**Exercise description**
After finding the line with "In 1973, Dame" in the data below, set down exactly each line through the one with "implied, regarding the", inclusive, and stop there.

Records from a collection
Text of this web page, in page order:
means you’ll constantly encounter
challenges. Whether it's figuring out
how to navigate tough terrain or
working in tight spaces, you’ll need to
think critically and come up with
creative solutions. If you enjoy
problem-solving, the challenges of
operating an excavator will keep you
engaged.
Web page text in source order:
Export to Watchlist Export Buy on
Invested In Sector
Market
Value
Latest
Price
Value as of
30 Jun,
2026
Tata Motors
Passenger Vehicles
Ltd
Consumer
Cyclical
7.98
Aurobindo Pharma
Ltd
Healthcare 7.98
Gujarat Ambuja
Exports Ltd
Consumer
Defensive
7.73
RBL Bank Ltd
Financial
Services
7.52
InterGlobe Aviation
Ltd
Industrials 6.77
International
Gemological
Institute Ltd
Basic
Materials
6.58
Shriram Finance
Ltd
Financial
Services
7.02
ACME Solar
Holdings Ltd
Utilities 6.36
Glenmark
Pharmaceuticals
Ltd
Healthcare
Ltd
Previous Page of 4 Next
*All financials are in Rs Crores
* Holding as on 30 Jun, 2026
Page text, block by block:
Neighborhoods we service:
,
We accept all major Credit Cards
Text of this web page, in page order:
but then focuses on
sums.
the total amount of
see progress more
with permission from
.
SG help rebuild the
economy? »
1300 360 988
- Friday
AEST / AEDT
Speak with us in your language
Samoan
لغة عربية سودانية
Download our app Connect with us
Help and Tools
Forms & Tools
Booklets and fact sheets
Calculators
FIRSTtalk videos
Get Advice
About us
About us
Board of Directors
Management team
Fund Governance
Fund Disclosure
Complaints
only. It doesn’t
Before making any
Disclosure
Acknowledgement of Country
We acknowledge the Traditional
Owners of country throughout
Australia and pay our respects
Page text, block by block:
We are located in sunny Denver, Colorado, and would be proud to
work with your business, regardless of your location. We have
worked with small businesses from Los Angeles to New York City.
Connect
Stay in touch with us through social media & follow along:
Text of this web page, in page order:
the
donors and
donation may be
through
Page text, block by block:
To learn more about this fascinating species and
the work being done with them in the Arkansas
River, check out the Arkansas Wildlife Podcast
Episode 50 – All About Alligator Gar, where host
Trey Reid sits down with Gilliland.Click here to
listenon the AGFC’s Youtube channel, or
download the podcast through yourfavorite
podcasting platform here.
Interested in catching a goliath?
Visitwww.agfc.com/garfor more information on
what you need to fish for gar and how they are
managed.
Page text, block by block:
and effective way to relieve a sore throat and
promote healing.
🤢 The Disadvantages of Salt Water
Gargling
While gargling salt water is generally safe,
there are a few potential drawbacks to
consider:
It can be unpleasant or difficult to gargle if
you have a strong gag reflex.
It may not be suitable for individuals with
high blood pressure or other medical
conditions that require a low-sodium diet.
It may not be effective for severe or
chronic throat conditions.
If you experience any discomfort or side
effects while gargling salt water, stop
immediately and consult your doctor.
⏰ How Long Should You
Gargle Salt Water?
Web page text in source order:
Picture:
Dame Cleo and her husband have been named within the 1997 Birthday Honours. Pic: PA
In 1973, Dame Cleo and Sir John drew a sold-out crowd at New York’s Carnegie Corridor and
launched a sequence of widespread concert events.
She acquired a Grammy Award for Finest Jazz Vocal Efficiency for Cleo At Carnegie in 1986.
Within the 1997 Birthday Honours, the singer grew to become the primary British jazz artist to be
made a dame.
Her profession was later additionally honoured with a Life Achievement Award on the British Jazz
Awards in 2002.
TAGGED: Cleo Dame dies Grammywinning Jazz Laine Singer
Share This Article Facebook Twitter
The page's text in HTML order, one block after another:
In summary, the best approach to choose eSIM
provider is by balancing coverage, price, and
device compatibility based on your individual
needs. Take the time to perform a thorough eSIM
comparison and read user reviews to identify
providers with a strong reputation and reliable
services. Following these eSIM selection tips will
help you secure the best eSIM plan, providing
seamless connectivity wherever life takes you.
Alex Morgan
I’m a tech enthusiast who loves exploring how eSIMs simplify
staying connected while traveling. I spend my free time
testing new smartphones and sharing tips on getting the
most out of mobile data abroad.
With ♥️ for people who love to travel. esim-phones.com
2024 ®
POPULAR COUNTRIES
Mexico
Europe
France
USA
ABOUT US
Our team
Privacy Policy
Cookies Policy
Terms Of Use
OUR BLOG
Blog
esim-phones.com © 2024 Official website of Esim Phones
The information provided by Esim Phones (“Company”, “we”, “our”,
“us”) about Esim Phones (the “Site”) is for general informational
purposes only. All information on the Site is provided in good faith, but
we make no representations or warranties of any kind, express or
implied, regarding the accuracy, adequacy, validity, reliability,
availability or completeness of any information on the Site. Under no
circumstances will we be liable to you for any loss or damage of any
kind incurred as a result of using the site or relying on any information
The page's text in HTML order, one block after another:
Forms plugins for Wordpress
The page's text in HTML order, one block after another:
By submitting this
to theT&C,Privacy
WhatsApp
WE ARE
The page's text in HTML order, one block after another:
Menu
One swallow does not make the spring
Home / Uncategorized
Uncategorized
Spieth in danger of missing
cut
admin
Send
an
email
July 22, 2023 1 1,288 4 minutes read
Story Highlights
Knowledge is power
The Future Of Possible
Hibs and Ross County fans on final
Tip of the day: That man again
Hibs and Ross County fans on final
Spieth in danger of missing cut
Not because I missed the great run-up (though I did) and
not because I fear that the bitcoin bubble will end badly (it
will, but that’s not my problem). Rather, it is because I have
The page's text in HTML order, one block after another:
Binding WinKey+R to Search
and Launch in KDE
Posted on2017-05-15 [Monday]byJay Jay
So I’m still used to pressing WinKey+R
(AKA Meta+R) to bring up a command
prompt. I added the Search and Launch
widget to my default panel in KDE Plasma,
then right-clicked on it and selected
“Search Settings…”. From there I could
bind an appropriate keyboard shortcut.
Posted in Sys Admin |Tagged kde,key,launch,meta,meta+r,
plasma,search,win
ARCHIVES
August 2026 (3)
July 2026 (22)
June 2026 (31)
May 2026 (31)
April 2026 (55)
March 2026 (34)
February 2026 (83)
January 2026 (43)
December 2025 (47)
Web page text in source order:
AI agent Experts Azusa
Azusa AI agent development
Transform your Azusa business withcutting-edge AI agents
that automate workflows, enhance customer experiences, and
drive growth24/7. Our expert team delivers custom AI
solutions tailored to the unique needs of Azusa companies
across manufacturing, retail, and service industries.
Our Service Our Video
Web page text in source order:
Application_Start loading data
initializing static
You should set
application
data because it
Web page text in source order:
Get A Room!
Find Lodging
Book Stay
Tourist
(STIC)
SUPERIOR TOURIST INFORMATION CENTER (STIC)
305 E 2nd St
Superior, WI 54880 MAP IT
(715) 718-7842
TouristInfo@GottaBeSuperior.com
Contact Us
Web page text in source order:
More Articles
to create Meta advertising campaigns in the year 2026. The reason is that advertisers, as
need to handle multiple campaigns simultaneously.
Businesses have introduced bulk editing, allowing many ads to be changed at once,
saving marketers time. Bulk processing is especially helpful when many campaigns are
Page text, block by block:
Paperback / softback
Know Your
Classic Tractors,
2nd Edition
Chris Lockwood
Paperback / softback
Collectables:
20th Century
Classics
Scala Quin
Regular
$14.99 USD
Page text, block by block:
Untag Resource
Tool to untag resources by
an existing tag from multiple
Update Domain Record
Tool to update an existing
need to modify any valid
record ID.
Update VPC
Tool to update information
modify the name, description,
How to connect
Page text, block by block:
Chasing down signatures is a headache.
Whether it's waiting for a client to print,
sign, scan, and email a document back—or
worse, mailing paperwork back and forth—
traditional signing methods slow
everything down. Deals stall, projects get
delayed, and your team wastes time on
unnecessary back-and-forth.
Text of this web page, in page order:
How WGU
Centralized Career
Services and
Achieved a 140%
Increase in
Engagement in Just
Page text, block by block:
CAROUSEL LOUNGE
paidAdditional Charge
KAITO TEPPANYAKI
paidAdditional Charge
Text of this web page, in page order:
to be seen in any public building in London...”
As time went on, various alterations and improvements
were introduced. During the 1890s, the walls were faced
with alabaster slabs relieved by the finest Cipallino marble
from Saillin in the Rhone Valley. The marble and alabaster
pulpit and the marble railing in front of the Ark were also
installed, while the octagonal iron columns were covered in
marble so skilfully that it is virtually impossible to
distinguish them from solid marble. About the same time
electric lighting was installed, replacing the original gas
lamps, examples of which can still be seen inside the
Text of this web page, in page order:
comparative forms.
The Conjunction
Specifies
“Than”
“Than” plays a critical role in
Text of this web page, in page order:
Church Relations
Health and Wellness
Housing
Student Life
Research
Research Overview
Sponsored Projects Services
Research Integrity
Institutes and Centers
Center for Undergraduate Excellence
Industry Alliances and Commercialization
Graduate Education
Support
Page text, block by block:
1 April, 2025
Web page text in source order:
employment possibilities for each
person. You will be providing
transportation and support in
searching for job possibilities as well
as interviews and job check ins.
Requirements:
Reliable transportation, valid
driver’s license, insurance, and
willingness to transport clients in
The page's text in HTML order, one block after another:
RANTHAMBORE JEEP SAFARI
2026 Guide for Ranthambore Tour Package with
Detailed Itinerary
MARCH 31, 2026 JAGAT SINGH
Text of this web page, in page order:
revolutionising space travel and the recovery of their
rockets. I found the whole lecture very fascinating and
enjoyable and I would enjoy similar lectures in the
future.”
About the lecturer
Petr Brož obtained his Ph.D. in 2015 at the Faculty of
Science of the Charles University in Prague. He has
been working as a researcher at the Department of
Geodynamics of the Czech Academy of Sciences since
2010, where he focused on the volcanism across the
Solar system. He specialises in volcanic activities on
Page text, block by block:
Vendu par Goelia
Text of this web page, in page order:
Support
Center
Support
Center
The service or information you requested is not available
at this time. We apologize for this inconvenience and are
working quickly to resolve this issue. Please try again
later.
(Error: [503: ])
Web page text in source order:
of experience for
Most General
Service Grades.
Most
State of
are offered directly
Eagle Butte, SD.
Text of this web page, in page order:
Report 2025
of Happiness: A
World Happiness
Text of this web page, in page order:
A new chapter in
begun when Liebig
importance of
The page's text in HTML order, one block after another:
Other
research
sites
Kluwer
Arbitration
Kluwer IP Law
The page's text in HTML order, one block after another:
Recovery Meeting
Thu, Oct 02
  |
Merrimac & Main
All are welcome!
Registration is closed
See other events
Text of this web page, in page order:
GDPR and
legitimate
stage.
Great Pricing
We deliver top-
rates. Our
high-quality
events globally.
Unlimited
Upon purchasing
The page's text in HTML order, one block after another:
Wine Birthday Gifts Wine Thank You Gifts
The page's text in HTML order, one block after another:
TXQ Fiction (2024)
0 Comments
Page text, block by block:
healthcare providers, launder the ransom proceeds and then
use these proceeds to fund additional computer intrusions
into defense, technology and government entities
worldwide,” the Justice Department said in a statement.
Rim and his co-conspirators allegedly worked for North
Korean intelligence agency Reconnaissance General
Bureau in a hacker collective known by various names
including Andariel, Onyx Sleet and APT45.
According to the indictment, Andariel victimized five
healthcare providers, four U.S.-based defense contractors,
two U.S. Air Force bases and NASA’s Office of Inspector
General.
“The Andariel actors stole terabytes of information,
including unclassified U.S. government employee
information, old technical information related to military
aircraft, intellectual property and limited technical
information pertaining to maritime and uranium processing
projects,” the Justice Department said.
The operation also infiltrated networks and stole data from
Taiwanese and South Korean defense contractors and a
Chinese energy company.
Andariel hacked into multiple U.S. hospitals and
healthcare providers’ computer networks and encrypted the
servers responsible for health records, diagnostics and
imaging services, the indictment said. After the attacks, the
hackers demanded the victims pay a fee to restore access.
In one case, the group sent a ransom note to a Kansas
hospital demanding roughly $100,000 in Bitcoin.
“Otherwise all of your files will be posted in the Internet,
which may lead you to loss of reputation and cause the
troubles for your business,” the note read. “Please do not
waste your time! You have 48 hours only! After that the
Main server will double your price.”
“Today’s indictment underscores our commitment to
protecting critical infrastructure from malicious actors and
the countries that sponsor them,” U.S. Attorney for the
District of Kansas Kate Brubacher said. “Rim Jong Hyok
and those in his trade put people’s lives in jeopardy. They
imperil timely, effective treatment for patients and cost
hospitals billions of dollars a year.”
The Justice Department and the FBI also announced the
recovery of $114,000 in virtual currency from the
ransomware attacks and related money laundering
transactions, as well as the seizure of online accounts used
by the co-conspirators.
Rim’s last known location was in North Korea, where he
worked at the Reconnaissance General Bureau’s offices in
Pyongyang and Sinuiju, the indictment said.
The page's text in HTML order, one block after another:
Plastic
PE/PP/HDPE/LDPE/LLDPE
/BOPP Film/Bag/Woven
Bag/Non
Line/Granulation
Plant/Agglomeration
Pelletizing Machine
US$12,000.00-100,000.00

**Answer for this exercise**
In 1973, Dame Cleo and Sir John drew a sold-out crowd at New York’s Carnegie Corridor and
launched a sequence of widespread concert events.
She acquired a Grammy Award for Finest Jazz Vocal Efficiency for Cleo At Carnegie in 1986.
Within the 1997 Birthday Honours, the singer grew to become the primary British jazz artist to be
made a dame.
Her profession was later additionally honoured with a Life Achievement Award on the British Jazz
Awards in 2002.
TAGGED: Cleo Dame dies Grammywinning Jazz Laine Singer
Share This Article Facebook Twitter
The page's text in HTML order, one block after another:
In summary, the best approach to choose eSIM
provider is by balancing coverage, price, and
device compatibility based on your individual
needs. Take the time to perform a thorough eSIM
comparison and read user reviews to identify
providers with a strong reputation and reliable
services. Following these eSIM selection tips will
help you secure the best eSIM plan, providing
seamless connectivity wherever life takes you.
Alex Morgan
I’m a tech enthusiast who loves exploring how eSIMs simplify
staying connected while traveling. I spend my free time
testing new smartphones and sharing tips on getting the
most out of mobile data abroad.
With ♥️ for people who love to travel. esim-phones.com
2024 ®
POPULAR COUNTRIES
Mexico
Europe
France
USA
ABOUT US
Our team
Privacy Policy
Cookies Policy
Terms Of Use
OUR BLOG
Blog
esim-phones.com © 2024 Official website of Esim Phones
The information provided by Esim Phones (“Company”, “we”, “our”,
“us”) about Esim Phones (the “Site”) is for general informational
purposes only. All information on the Site is provided in good faith, but
we make no representations or warranties of any kind, express or
implied, regarding the accuracy, adequacy, validity, reliability,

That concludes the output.